REvil, DarkSide highlight surge in Q2 ransomware attacks: report

Dive Brief:

The REvil/Sodinokibi and DarkSide families saw a surge in activity during the second quarter, with REvil/Sodinokibi dominating activity during the quarter, accounting for 73% of ransomware detections, according to a report released overnight by McAfee Enterprise. REvil was linked to the ransomware attacks at leading beef and poultry supplier JBS USA after Memorial Day, as well as the Independence Day weekend attack on IT platform Kaseya. DarkSide was linked to the Colonial Pipeline attack in early May.
Government agencies were the most targeted sector by ransomware families during the quarter, followed by telecom, energy and media and communications, according to the report. In overall cyber threat activity, reported incidents against the public sector grew 64%, followed by a 60% increase against the entertainment business.
The financial services sector saw the most activity in terms of cloud threats. Financial services was targeted in 50% of the top 10 cloud incidents, according to the report. Cloud incidents targeting organizations in the U.S. accounted for 52% of all incidents. Movement to cloud-based security is still an important shift as companies and other organizations transform the workplace in response to the ongoing COVID-19 pandemic.

Dive Insight:

The spike in ransomware activity during the quarter, as well as the brazen nature of the attacks on critical infrastructure targets, led to a great deal of movement among the major ransomware families, according to McAfee Enterprise researchers.

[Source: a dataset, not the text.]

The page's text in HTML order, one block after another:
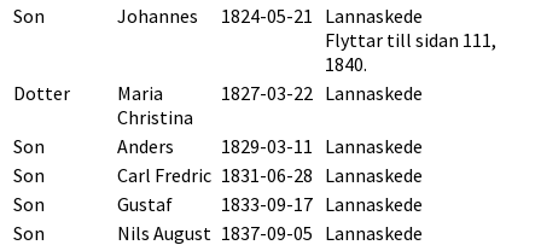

Two of the top underground forums, XSS and Exploit, announced bans on accepting ransomware advertising. The forums had historically provided a lucrative safe haven for many ransomware groups, trading in stealer logs, crypter services and other resources, according to the report. Researchers say the bans were likely enacted to prevent the forums from being shut down permanently.

"Now the RaaS groups no longer have a third-party platform on which to actively recruit, show their seniority, offer escrow and have their binaries tested by moderators or settle disputes," John Fokker, principal engineer and head of cyber investigations for McAfee Enterprise Advanced Threat Research.

The DarkSide organization temporarily vanished amid increased pressure from law enforcement and U.S. government pressure against international ransomware groups. The U.S. Department of Justice retrieved about $2.3 million of the reported $4.4 million in ransom that Colonial Pipeline paid to DarkSide after the initial attack.

McAfee Enterprise officials agreed the sudden appearance of BlackMatter group was a bit more than coincidence.

"After shutting down the Colonial Pipeline, DarkSide created the appearance of walking away after attracting government scrutiny, thinking we would miss the (alleged) connection to BlackMatter," Raj Samani, chief scientist at McAfee Enterprises wrote in a new blogpost.

BlackMatter, which emerged in July, was linked to a new attack against a farm cooperative in Iowa during late September. Federal officials have recently warned of threats against agricultural and food industry targets.

Researchers also noted the emergence of LockBit 2.0, which is an updated version of LockBit ransomware that emerged in 2020. LockBit 2.0 accesses systems using remote desktop protocol and automatically encrypts data across the domain in preparation for exfiltrating information.